● Task instructions
Omit each picture as you copy the entries exactly.

---

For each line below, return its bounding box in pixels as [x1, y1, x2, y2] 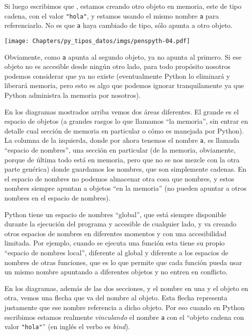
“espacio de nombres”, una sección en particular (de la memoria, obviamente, [4, 145, 236, 155]
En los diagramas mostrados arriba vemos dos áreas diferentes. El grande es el [4, 106, 239, 116]
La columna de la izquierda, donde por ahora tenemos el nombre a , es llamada [4, 135, 240, 145]
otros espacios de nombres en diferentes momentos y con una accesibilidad [4, 228, 227, 238]
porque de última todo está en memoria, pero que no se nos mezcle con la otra [4, 154, 240, 164]
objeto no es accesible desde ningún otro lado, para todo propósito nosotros [4, 61, 230, 71]
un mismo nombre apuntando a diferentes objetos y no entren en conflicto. [4, 267, 228, 277]
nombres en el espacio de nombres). [4, 193, 111, 202]
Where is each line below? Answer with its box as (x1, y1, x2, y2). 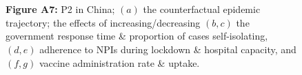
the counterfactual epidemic (143, 2, 261, 16)
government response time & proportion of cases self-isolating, (6, 29, 268, 43)
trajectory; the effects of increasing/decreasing (6, 15, 201, 29)
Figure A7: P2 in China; (6, 2, 115, 16)
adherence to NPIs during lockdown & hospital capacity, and (39, 42, 296, 56)
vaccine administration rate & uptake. (39, 55, 200, 70)
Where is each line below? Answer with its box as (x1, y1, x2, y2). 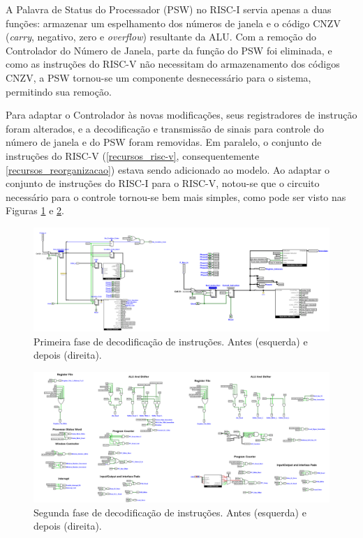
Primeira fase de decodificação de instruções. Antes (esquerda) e (34, 334, 308, 348)
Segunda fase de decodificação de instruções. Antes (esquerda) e (34, 505, 306, 519)
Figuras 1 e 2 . (6, 203, 64, 218)
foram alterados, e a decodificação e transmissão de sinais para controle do (6, 121, 325, 135)
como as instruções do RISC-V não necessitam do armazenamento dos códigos (6, 57, 340, 71)
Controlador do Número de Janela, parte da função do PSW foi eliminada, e (6, 43, 332, 57)
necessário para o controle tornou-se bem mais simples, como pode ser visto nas (6, 189, 346, 204)
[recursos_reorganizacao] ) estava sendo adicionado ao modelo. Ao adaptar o (6, 162, 330, 177)
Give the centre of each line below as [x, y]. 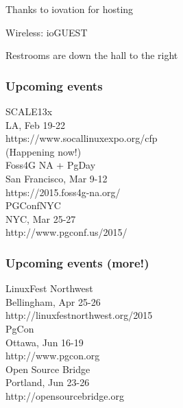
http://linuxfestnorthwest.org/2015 [79, 315]
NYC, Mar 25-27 [41, 218]
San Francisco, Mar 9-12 [57, 178]
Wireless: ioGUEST [47, 32]
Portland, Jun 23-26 [48, 382]
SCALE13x [29, 111]
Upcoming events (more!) [77, 262]
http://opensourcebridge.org [65, 395]
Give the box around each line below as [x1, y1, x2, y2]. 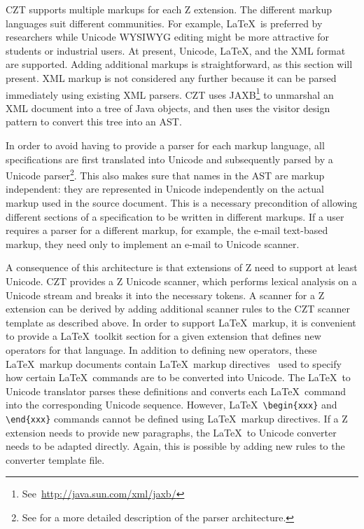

---

● Exercise response
For each line below, return its bounding box in pixels as [x1, y1, x2, y2] 
“espacio de nombres”, una sección en particular (de la memoria, obviamente, [4, 145, 236, 155]
En los diagramas mostrados arriba vemos dos áreas diferentes. El grande es el [4, 106, 239, 116]
La columna de la izquierda, donde por ahora tenemos el nombre a , es llamada [4, 135, 240, 145]
otros espacios de nombres en diferentes momentos y con una accesibilidad [4, 228, 227, 238]
porque de última todo está en memoria, pero que no se nos mezcle con la otra [4, 154, 240, 164]
objeto no es accesible desde ningún otro lado, para todo propósito nosotros [4, 61, 230, 71]
un mismo nombre apuntando a diferentes objetos y no entren en conflicto. [4, 267, 228, 277]
nombres en el espacio de nombres). [4, 193, 111, 202]
Where is each line below? Answer with its box as (x1, y1, x2, y2). 
the counterfactual epidemic (143, 2, 261, 16)
government response time & proportion of cases self-isolating, (6, 29, 268, 43)
trajectory; the effects of increasing/decreasing (6, 15, 201, 29)
Figure A7: P2 in China; (6, 2, 115, 16)
adherence to NPIs during lockdown & hospital capacity, and (39, 42, 296, 56)
vaccine administration rate & uptake. (39, 55, 200, 70)
Where is each line below? Answer with its box as (x1, y1, x2, y2). 
Primeira fase de decodificação de instruções. Antes (esquerda) e (34, 334, 308, 348)
Segunda fase de decodificação de instruções. Antes (esquerda) e (34, 505, 306, 519)
Figuras 1 e 2 . (6, 203, 64, 218)
foram alterados, e a decodificação e transmissão de sinais para controle do (6, 121, 325, 135)
como as instruções do RISC-V não necessitam do armazenamento dos códigos (6, 57, 340, 71)
Controlador do Número de Janela, parte da função do PSW foi eliminada, e (6, 43, 332, 57)
necessário para o controle tornou-se bem mais simples, como pode ser visto nas (6, 189, 346, 204)
[recursos_reorganizacao] ) estava sendo adicionado ao modelo. Ao adaptar o (6, 162, 330, 177)
Give the centre of each line below as [x, y]. 
http://linuxfestnorthwest.org/2015 [79, 315]
NYC, Mar 25-27 [41, 218]
San Francisco, Mar 9-12 [57, 178]
Wireless: ioGUEST [47, 32]
Portland, Jun 23-26 [48, 382]
SCALE13x [29, 111]
Upcoming events (more!) [77, 262]
http://opensourcebridge.org [65, 395]
Give the box around each line below as [x1, y1, x2, y2]. 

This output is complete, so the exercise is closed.